De eso, en mi opinión, va esta novela breve y magnífica. De un ajuste de cuentas, de una reparación, del hecho de aceptar el amor imperfecto. El que damos y el que recibimos. De las personas que nos cruzamos y que componen nuestros paisajes. De nuestros seres queridos y sus amores imperfectos. De nuestros padres, nuestros hermanos.

Quizá alguno de esos críticos varones, blancos, dirían que esta novela es una novela menor; o que carece de estilo. He oído cosas que no creeríais… aquello de que el verdadero estilo literario es aquel que usa largos periodos, proposiciones subordinadas, palabras que solo conocen los miembros de la RAE, (y puede que no todos). Os lo juro, hay quien lo dice.

Así que en efecto, Me llamo Lucy Barton no habla de los grandes temas masculinos por excelencia, y lo que cuenta lo hace con frases cortas, sencillas, y con un léxico al alcance de cualquiera. Así nunca pasará al canon (según ellos, claro está).

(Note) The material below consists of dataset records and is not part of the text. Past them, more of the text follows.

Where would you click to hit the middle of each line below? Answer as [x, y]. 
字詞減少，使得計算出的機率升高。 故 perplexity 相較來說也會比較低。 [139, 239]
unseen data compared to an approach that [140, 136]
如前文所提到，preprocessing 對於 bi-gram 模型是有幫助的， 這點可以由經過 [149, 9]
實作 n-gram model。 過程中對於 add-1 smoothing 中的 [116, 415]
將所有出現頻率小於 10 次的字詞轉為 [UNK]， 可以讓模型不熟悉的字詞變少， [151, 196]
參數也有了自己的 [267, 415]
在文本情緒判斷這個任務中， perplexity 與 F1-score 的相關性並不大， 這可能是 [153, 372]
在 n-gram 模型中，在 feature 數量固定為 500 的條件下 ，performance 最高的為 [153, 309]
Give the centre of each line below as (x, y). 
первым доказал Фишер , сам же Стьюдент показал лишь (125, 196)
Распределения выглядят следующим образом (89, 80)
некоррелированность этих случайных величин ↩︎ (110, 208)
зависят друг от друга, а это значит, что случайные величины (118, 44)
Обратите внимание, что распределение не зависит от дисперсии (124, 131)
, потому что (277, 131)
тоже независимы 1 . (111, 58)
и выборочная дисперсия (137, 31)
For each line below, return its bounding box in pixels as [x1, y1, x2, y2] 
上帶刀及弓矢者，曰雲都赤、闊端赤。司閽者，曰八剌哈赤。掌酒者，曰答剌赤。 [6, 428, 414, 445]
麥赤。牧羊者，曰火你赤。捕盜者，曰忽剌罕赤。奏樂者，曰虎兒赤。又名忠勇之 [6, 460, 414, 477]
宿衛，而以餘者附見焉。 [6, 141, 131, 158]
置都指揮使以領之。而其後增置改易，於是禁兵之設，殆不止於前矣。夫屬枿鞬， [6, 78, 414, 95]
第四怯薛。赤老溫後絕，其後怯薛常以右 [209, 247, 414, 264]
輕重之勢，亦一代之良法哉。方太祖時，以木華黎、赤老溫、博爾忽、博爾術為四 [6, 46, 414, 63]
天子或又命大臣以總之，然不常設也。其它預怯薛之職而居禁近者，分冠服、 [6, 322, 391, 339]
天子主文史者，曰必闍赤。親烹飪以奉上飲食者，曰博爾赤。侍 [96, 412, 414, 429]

Entre tanto, comete el imperdonable pecado de convertirse en un best-seller, y así algunos tenemos el gran privilegio de que esta novela sensitiva y profunda caiga en nuestras manos y nos emocione, y nos haga pensar, y nos mueva a escribir. Y nos deje una huella, un cambio, un grado más de apertura en nuestro campo visual (Gracias, María Tena por la recomendación).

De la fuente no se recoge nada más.